Data to use =
=-=-=-=-=

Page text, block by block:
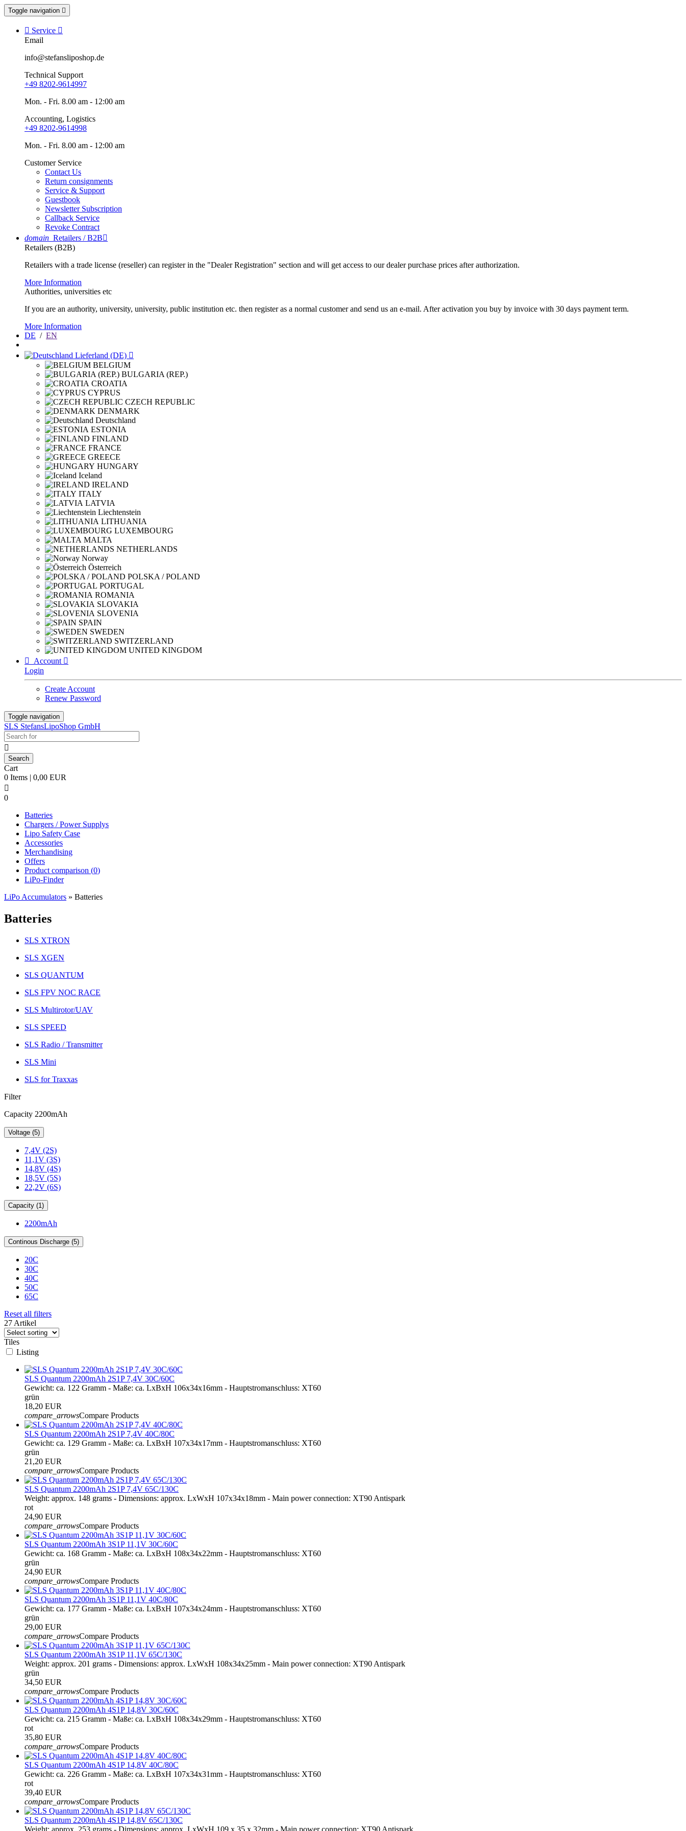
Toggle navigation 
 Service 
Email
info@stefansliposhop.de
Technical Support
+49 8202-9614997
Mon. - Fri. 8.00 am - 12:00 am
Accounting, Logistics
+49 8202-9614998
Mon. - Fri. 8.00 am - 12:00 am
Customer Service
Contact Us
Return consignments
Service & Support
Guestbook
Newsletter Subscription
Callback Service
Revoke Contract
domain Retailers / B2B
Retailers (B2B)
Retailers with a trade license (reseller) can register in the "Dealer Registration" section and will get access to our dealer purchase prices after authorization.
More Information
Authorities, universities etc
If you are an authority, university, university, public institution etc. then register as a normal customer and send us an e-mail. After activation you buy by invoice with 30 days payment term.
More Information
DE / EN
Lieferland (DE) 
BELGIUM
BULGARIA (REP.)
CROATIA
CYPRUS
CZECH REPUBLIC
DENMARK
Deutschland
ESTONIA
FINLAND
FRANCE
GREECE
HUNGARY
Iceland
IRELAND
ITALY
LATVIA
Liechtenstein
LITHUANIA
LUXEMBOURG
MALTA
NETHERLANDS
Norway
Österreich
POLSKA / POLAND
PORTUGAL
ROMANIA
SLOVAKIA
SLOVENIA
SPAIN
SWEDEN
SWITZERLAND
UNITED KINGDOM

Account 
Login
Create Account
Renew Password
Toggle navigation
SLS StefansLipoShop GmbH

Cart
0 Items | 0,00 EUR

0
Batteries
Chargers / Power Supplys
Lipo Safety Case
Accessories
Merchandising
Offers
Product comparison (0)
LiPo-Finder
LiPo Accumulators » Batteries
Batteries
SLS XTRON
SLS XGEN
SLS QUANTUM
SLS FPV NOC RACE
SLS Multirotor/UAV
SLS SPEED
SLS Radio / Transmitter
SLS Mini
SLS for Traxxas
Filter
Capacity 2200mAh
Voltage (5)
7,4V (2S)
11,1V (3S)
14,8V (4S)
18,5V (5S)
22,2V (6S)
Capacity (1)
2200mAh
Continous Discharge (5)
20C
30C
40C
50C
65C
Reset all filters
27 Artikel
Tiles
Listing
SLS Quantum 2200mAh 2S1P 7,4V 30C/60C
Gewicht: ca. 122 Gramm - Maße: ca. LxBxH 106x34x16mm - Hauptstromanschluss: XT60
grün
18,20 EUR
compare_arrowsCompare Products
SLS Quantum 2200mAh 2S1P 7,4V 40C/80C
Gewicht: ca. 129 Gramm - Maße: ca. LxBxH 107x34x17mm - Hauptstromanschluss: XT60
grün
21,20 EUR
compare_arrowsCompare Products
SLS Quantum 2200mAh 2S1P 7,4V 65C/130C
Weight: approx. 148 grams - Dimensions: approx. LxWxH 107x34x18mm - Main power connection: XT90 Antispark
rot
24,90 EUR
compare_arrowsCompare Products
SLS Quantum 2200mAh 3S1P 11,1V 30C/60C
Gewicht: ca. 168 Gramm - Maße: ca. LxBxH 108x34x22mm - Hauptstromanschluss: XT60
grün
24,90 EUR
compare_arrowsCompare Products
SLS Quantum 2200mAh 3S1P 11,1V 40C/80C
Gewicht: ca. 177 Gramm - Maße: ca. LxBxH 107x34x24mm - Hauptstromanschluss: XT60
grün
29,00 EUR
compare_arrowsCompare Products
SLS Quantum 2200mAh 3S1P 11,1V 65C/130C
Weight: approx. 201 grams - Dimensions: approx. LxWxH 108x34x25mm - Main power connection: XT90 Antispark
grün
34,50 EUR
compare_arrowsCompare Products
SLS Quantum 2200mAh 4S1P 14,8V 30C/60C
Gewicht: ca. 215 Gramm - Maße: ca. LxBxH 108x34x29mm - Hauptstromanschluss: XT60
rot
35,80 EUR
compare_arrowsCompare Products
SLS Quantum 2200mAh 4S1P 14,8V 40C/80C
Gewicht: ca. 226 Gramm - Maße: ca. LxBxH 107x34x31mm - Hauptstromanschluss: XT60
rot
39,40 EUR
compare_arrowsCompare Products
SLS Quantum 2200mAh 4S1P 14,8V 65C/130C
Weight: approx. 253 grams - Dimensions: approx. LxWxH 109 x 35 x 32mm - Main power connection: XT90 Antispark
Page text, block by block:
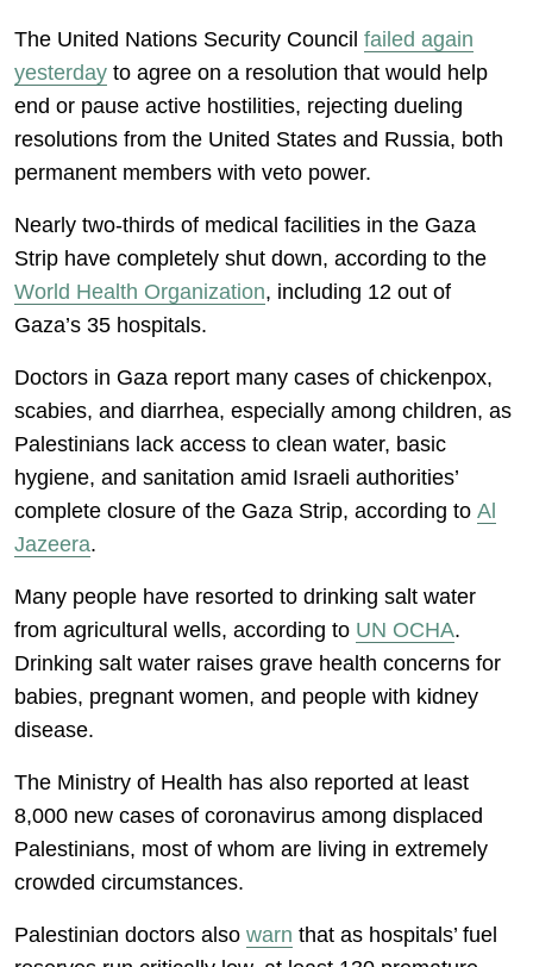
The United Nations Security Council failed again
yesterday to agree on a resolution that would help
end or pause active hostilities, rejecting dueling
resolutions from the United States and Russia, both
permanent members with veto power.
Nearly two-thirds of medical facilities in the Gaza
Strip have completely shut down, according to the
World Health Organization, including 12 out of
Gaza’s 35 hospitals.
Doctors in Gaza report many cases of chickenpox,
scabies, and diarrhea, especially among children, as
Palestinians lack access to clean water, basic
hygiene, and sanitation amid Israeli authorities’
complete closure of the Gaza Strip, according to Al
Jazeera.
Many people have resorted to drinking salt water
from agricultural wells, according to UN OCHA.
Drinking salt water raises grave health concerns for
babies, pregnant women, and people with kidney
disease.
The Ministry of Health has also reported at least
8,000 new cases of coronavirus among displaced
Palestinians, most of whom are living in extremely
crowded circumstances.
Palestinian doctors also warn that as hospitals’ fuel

=-=-=-=-=

Task directions = Please copy the data shown above word for word, omitting the pictures.

Output below =
Page text, block by block:
Toggle navigation 
 Service 
Email
info@stefansliposhop.de
Technical Support
+49 8202-9614997
Mon. - Fri. 8.00 am - 12:00 am
Accounting, Logistics
+49 8202-9614998
Mon. - Fri. 8.00 am - 12:00 am
Customer Service
Contact Us
Return consignments
Service & Support
Guestbook
Newsletter Subscription
Callback Service
Revoke Contract
domain Retailers / B2B
Retailers (B2B)
Retailers with a trade license (reseller) can register in the "Dealer Registration" section and will get access to our dealer purchase prices after authorization.
More Information
Authorities, universities etc
If you are an authority, university, university, public institution etc. then register as a normal customer and send us an e-mail. After activation you buy by invoice with 30 days payment term.
More Information
DE / EN
Lieferland (DE) 
BELGIUM
BULGARIA (REP.)
CROATIA
CYPRUS
CZECH REPUBLIC
DENMARK
Deutschland
ESTONIA
FINLAND
FRANCE
GREECE
HUNGARY
Iceland
IRELAND
ITALY
LATVIA
Liechtenstein
LITHUANIA
LUXEMBOURG
MALTA
NETHERLANDS
Norway
Österreich
POLSKA / POLAND
PORTUGAL
ROMANIA
SLOVAKIA
SLOVENIA
SPAIN
SWEDEN
SWITZERLAND
UNITED KINGDOM

Account 
Login
Create Account
Renew Password
Toggle navigation
SLS StefansLipoShop GmbH

Cart
0 Items | 0,00 EUR

0
Batteries
Chargers / Power Supplys
Lipo Safety Case
Accessories
Merchandising
Offers
Product comparison (0)
LiPo-Finder
LiPo Accumulators » Batteries
Batteries
SLS XTRON
SLS XGEN
SLS QUANTUM
SLS FPV NOC RACE
SLS Multirotor/UAV
SLS SPEED
SLS Radio / Transmitter
SLS Mini
SLS for Traxxas
Filter
Capacity 2200mAh
Voltage (5)
7,4V (2S)
11,1V (3S)
14,8V (4S)
18,5V (5S)
22,2V (6S)
Capacity (1)
2200mAh
Continous Discharge (5)
20C
30C
40C
50C
65C
Reset all filters
27 Artikel
Tiles
Listing
SLS Quantum 2200mAh 2S1P 7,4V 30C/60C
Gewicht: ca. 122 Gramm - Maße: ca. LxBxH 106x34x16mm - Hauptstromanschluss: XT60
grün
18,20 EUR
compare_arrowsCompare Products
SLS Quantum 2200mAh 2S1P 7,4V 40C/80C
Gewicht: ca. 129 Gramm - Maße: ca. LxBxH 107x34x17mm - Hauptstromanschluss: XT60
grün
21,20 EUR
compare_arrowsCompare Products
SLS Quantum 2200mAh 2S1P 7,4V 65C/130C
Weight: approx. 148 grams - Dimensions: approx. LxWxH 107x34x18mm - Main power connection: XT90 Antispark
rot
24,90 EUR
compare_arrowsCompare Products
SLS Quantum 2200mAh 3S1P 11,1V 30C/60C
Gewicht: ca. 168 Gramm - Maße: ca. LxBxH 108x34x22mm - Hauptstromanschluss: XT60
grün
24,90 EUR
compare_arrowsCompare Products
SLS Quantum 2200mAh 3S1P 11,1V 40C/80C
Gewicht: ca. 177 Gramm - Maße: ca. LxBxH 107x34x24mm - Hauptstromanschluss: XT60
grün
29,00 EUR
compare_arrowsCompare Products
SLS Quantum 2200mAh 3S1P 11,1V 65C/130C
Weight: approx. 201 grams - Dimensions: approx. LxWxH 108x34x25mm - Main power connection: XT90 Antispark
grün
34,50 EUR
compare_arrowsCompare Products
SLS Quantum 2200mAh 4S1P 14,8V 30C/60C
Gewicht: ca. 215 Gramm - Maße: ca. LxBxH 108x34x29mm - Hauptstromanschluss: XT60
rot
35,80 EUR
compare_arrowsCompare Products
SLS Quantum 2200mAh 4S1P 14,8V 40C/80C
Gewicht: ca. 226 Gramm - Maße: ca. LxBxH 107x34x31mm - Hauptstromanschluss: XT60
rot
39,40 EUR
compare_arrowsCompare Products
SLS Quantum 2200mAh 4S1P 14,8V 65C/130C
Weight: approx. 253 grams - Dimensions: approx. LxWxH 109 x 35 x 32mm - Main power connection: XT90 Antispark
Page text, block by block:
The United Nations Security Council failed again
yesterday to agree on a resolution that would help
end or pause active hostilities, rejecting dueling
resolutions from the United States and Russia, both
permanent members with veto power.
Nearly two-thirds of medical facilities in the Gaza
Strip have completely shut down, according to the
World Health Organization, including 12 out of
Gaza’s 35 hospitals.
Doctors in Gaza report many cases of chickenpox,
scabies, and diarrhea, especially among children, as
Palestinians lack access to clean water, basic
hygiene, and sanitation amid Israeli authorities’
complete closure of the Gaza Strip, according to Al
Jazeera.
Many people have resorted to drinking salt water
from agricultural wells, according to UN OCHA.
Drinking salt water raises grave health concerns for
babies, pregnant women, and people with kidney
disease.
The Ministry of Health has also reported at least
8,000 new cases of coronavirus among displaced
Palestinians, most of whom are living in extremely
crowded circumstances.
Palestinian doctors also warn that as hospitals’ fuel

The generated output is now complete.